ML model: Fine Tune Hyperparameters

Tuning hyperparameters significantly improves model performance using Grid Search and Cross-Validation

ML model: Fine Tune Hyperparameters

Hyperparameters is a crucial step in improving the performance of a machine learning model. For Random Forest, some key hyperparameters to tune include the number of trees (n_estimators), the maximum depth of the trees (max_depth), the minimum number of samples required to split an internal node (min_samples_split), and the minimum number of samples required to be at a leaf node (min_samples_leaf).

There are several methods to tune hyperparameters, including Grid Search, Random Search, and Bayesian Optimization. In this tutorial, we'll use Grid Search with Cross-Validation to find the optimal hyperparameters for our Random Forest model.

Parameter Grid:

We define a dictionary (param_grid) with the hyperparameters we want to tune and the values to try for each.

from sklearn.model_selection import GridSearchCV

# Define the parameter grid
param_grid = {
    'n_estimators': [50, 100, 200],
    'max_depth': [None, 10, 20, 30],
    'min_samples_split': [2, 5, 10],
    'min_samples_leaf': [1, 2, 4]
}

We create a GridSearchCV object with the Random Forest regressor, parameter grid, cross-validation settings (cv=5 for 5-fold cross-validation), and scoring method.

# Initialize the Random Forest regressor
rf = RandomForestRegressor(random_state=42)

# Initialize Grid Search with Cross-Validation
grid_search = GridSearchCV(estimator=rf, param_grid=param_grid, cv=5, n_jobs=-1, verbose=2, scoring='neg_mean_absolute_error')

Fit the Model:

The grid search iterates over all possible combinations of the hyperparameters, fits the model, and evaluates it using cross-validation.


# Fit the model
grid_search.fit(X_train, y_train)

Best Parameters and Score:

We retrieve the best hyperparameters and the corresponding score.

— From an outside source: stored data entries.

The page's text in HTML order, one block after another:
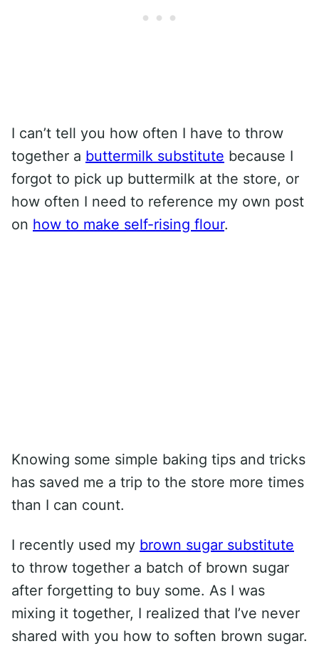
I can’t tell you how often I have to throw
together a buttermilk substitute because I
forgot to pick up buttermilk at the store, or
how often I need to reference my own post
on how to make self-rising flour.
Knowing some simple baking tips and tricks
has saved me a trip to the store more times
than I can count.
I recently used my brown sugar substitute
to throw together a batch of brown sugar
after forgetting to buy some. As I was
mixing it together, I realized that I’ve never
shared with you how to soften brown sugar.
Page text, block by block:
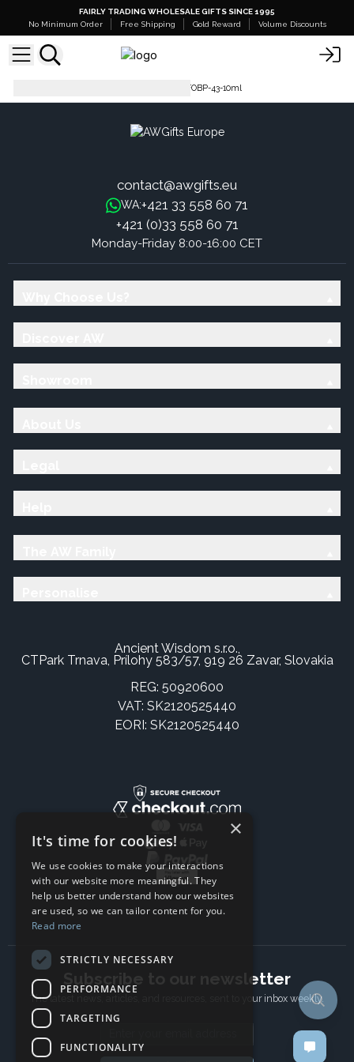
FAIRLY TRADING WHOLESALE GIFTS SINCE 1995
No Minimum Order
Free Shipping Gold Reward Volume Discounts
FOBP-43-10ml
contact@awgifts.eu
WA:+421 33 558 60 71
+421 (0)33 558 60 71
Monday-Friday 8:00-16:00 CET
Ancient Wisdom s.r.o.,
CTPark Trnava, Prílohy 583/57, 919 26 Zavar, Slovakia
REG: 50920600
VAT: SK2120525440
EORI: SK2120525440
Subscribe to our newsletter
The latest news, articles, and resources, sent to your inbox weekly.
×
It's time for cookies!
We use cookies to make your interactions
with our website more meaningful. They
help us better understand how our websites
are used, so we can tailor content for you.
Read more
STRICTLY NECESSARY
PERFORMANCE
TARGETING
FUNCTIONALITY
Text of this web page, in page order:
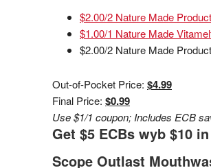
$2.00/2 Nature Made
$1.00/1 Nature Made
$2.00/2 Nature Made
Out-of-Pocket Price: $4.99
Final Price: $0.99
Use $1/1 coupon; Includes ECB
Get $5 ECBs wyb $10
Scope Outlast
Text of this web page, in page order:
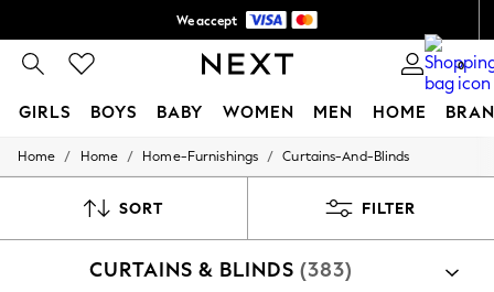
We accept
Shipping in 5-6 business days*
FREE for all orders over 10,000 BDT*
0
GIRLS BOYS BABY WOMEN MEN HOME
GIRLS
0-2 Years
9-11 years
Home / Home / Home-Furnishings / Curtains-And-Blinds
SORT FILTER
CURTAINS & BLINDS (383)
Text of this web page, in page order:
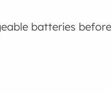
batteries
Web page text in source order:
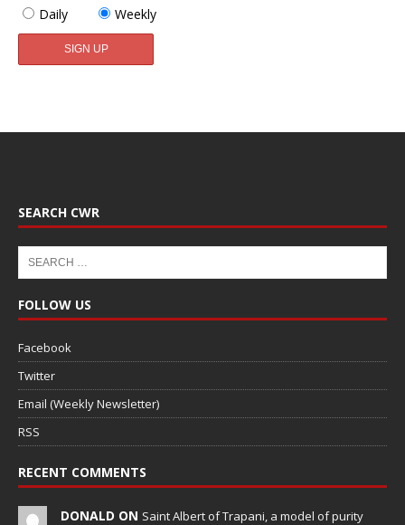
Daily
Weekly
SEARCH CWR
FOLLOW US
Facebook
Twitter
Email (Weekly Newsletter)
RSS
RECENT COMMENTS
DONALD ON Saint Albert of Trapani, a model of purity
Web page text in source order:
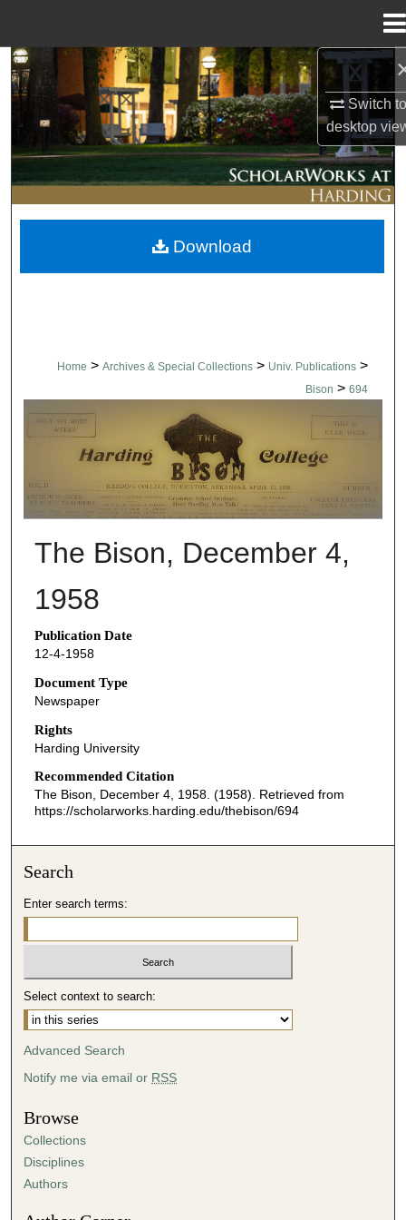
Switch
desktop
Search
Browse Collections
My Account
About
Digital Commons Network™
Home > Archives & Special Collections > Univ. Publications >
Bison > 694
THE BISON NEWSPAPERS
The Bison, December 4,
1958
Publication Date
12-4-1958
Document Type
Newspaper
Rights
Harding University
Recommended Citation
The Bison, December 4, 1958. (1958). Retrieved from
https://scholarworks.harding.edu/thebison/694
Download
Search
Enter search terms:
Select context to search:
Advanced Search
Notify me via email or RSS
Browse
Collections
Disciplines
Authors
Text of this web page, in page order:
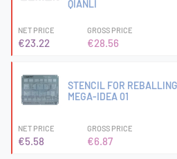
QIANLI
NET PRICE
€23.22
GROSS PRICE
€28.56
STENCIL FOR
MEGA-IDEA 01
NET PRICE
€5.58
GROSS PRICE
€6.87
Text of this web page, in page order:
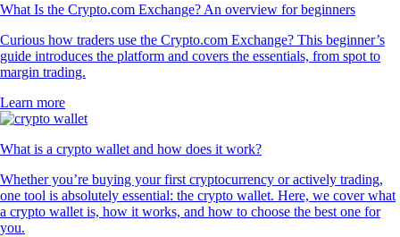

# Get the best parameters and best score
best_params = grid_search.best_params_
best_score = grid_search.best_score_

print(f'Best Parameters: {best_params}')
print(f'Best Cross-Validation Score: {best_score}')

Train with Best Parameters:

We train a new Random Forest model using the best hyperparameters and evaluate its performance on the test set.

# Train the model with the best parameters
best_rf = RandomForestRegressor(**best_params, random_state=42)
best_rf.fit(X_train, y_train)
# Make predictions on the test set
y_pred_best = best_rf.predict(X_test)

# Evaluate the model
mae_best = mean_absolute_error(y_test, y_pred_best)
r2_best = r2_score(y_test, y_pred_best)

print(f'Mean Absolute Error with Best Params: {mae_best}')
print(f'R-squared with Best Params: {r2_best}')

Hyperparameter tuning can significantly improve the performance of your model by finding the optimal settings for the specific dataset and task.